%%
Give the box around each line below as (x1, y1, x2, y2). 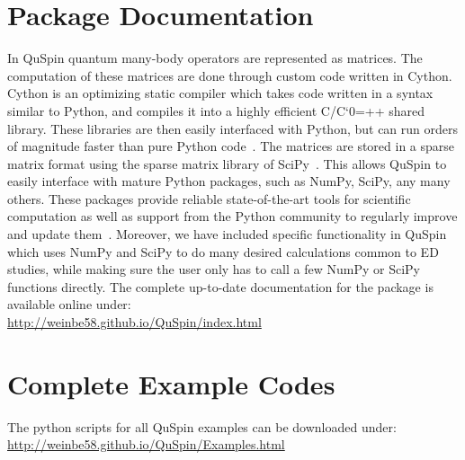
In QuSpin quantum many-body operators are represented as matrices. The (7, 49, 423, 67)
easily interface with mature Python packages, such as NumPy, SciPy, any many (7, 172, 451, 190)
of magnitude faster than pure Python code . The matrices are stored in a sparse (7, 137, 455, 155)
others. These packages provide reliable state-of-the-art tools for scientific (7, 189, 411, 208)
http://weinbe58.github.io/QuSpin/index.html (7, 313, 262, 332)
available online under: (7, 295, 131, 314)
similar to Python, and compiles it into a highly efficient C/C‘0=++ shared (7, 101, 425, 119)
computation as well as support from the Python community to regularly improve (7, 207, 458, 226)
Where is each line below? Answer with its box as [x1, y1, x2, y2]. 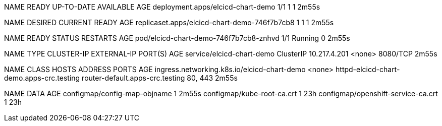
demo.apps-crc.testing [4, 74, 80, 82]
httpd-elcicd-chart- [336, 65, 400, 74]
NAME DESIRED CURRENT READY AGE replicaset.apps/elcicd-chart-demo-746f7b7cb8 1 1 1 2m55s [4, 18, 334, 27]
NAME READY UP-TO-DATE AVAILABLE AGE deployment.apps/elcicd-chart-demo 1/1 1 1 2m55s [4, 3, 320, 11]
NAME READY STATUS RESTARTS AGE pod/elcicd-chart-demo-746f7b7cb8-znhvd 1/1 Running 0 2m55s [4, 34, 350, 42]
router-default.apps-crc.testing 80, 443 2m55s [82, 74, 238, 82]
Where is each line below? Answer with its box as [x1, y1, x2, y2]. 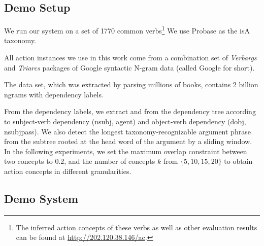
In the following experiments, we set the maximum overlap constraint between [4, 146, 247, 156]
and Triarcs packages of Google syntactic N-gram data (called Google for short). [4, 62, 255, 73]
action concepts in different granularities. [4, 165, 131, 176]
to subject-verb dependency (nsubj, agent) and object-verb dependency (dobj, [4, 116, 246, 127]
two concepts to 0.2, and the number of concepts [4, 156, 155, 166]
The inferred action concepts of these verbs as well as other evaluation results [16, 222, 257, 232]
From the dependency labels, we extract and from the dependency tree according [4, 106, 256, 117]
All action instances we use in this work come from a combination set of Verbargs [4, 52, 257, 63]
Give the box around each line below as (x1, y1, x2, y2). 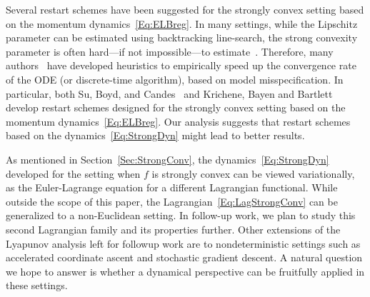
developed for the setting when (6, 166, 141, 181)
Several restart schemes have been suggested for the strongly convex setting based (6, 2, 364, 16)
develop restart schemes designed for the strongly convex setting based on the (6, 100, 346, 115)
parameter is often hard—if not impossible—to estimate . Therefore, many (6, 44, 334, 59)
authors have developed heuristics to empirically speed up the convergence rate (6, 58, 356, 73)
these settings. (6, 278, 68, 293)
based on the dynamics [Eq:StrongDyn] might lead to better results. (6, 128, 305, 143)
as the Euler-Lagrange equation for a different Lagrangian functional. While (6, 180, 338, 195)
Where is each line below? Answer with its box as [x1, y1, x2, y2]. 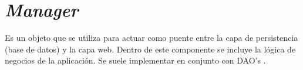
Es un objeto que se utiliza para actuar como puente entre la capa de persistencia [5, 32, 298, 44]
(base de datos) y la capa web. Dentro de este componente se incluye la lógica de [5, 43, 296, 55]
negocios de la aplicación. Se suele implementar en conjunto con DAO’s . [5, 54, 266, 66]
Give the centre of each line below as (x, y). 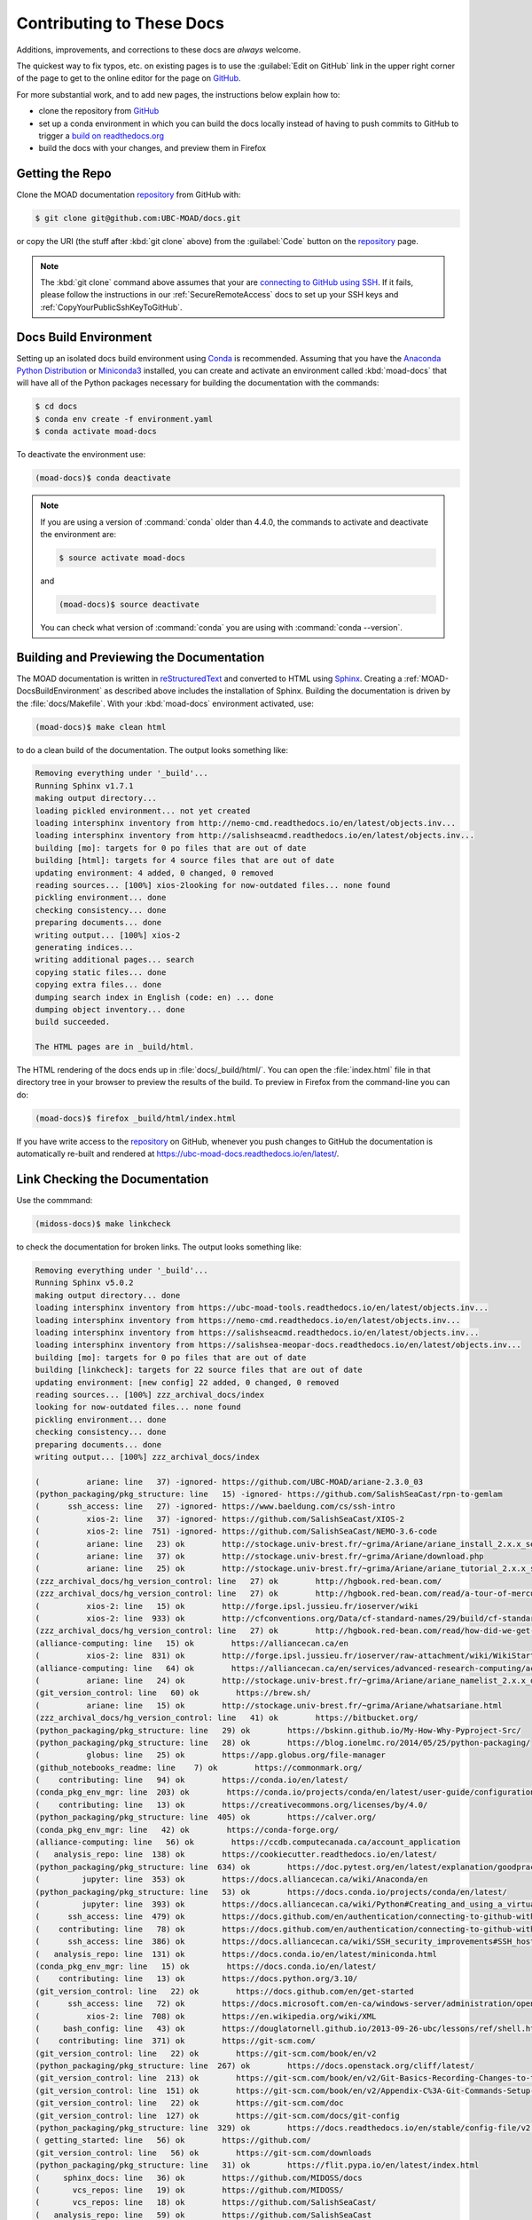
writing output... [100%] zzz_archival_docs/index (148, 1457)
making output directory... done (108, 1295)
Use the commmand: (55, 1201)
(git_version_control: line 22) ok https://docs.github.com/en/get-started (224, 1991)
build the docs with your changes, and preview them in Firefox (152, 148)
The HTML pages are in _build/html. (115, 1047)
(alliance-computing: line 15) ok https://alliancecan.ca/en (192, 1643)
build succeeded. (73, 1022)
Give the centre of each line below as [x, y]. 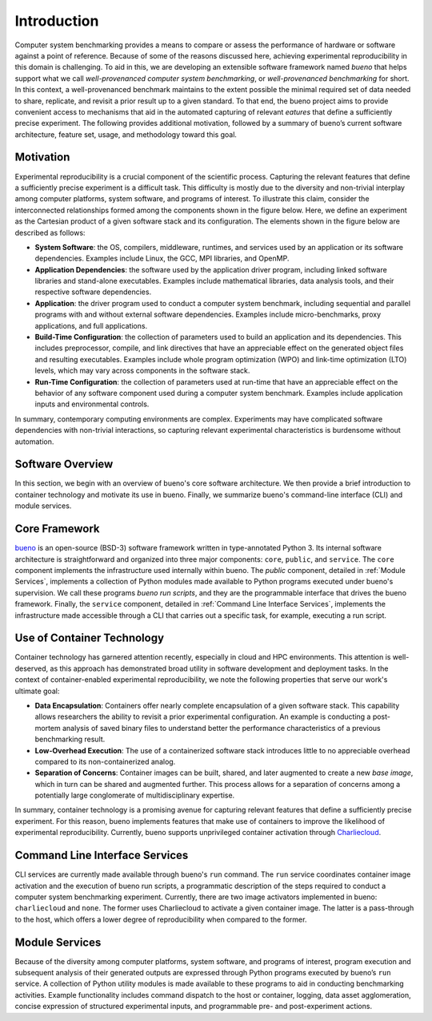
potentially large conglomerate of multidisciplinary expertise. [135, 795]
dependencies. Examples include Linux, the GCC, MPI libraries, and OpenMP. [162, 258]
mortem [48, 728]
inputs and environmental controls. [92, 404]
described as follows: [50, 232]
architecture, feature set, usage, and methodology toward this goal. [126, 134]
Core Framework [57, 529]
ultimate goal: [37, 691]
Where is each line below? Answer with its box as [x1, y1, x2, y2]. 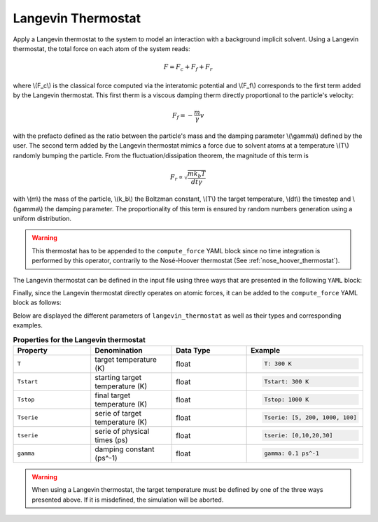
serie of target [94, 408, 141, 418]
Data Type [176, 345, 211, 355]
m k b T [187, 169, 206, 179]
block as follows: [13, 298, 62, 307]
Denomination [94, 345, 143, 355]
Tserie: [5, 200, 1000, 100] [264, 414, 357, 421]
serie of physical [94, 426, 150, 436]
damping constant [94, 444, 155, 454]
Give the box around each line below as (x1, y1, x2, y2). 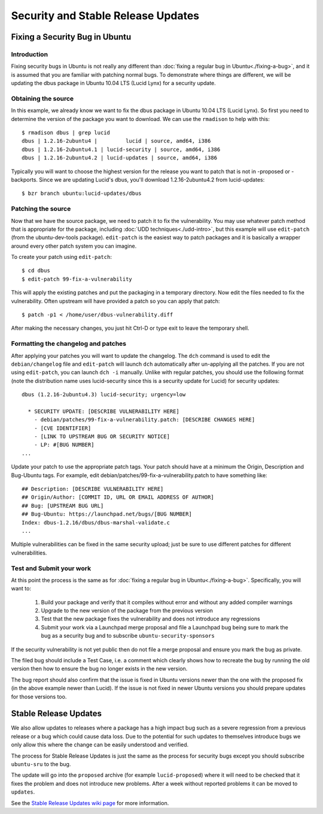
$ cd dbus (22, 267, 50, 274)
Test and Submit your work (11, 564, 92, 572)
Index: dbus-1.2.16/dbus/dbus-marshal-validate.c (22, 519, 170, 526)
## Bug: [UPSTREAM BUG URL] (22, 502, 104, 509)
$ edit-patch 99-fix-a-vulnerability (22, 276, 133, 282)
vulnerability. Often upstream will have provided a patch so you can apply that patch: (11, 297, 220, 305)
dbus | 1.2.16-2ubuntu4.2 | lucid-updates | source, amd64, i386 (22, 155, 218, 161)
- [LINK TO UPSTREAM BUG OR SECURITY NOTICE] (33, 433, 170, 440)
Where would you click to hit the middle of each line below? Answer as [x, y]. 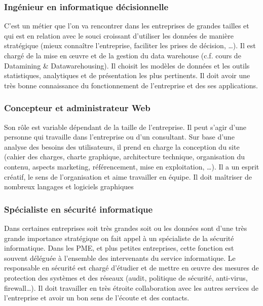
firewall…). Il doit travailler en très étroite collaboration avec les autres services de [131, 287]
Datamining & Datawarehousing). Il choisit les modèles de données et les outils [127, 65]
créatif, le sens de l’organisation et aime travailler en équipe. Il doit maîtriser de [128, 176]
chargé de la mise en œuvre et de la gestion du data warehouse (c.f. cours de [123, 55]
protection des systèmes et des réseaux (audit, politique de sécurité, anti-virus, [126, 277]
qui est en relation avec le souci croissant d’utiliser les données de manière [119, 35]
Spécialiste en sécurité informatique [79, 209]
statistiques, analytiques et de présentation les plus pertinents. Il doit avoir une [127, 75]
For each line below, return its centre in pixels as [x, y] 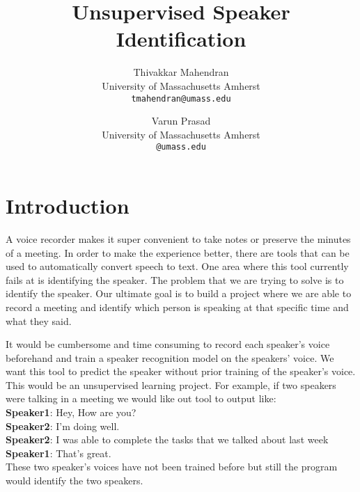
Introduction [68, 205]
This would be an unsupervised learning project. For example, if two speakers [171, 384]
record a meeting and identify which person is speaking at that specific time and [177, 307]
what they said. [39, 320]
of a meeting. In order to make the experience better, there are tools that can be [178, 252]
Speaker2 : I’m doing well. [63, 426]
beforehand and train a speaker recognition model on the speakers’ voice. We [170, 357]
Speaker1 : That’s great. [58, 453]
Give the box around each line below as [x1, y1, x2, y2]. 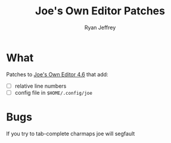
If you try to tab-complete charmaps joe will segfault [6, 130, 135, 137]
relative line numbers [14, 82, 67, 89]
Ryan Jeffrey [84, 24, 116, 31]
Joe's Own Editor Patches [35, 4, 166, 18]
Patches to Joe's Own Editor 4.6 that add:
%%
The expected answer is every line above in which the word "travailler" appears.

firewall…). Il doit travailler en très étroite collaboration avec les autres services de [131, 287]
créatif, le sens de l’organisation et aime travailler en équipe. Il doit maîtriser de [128, 176]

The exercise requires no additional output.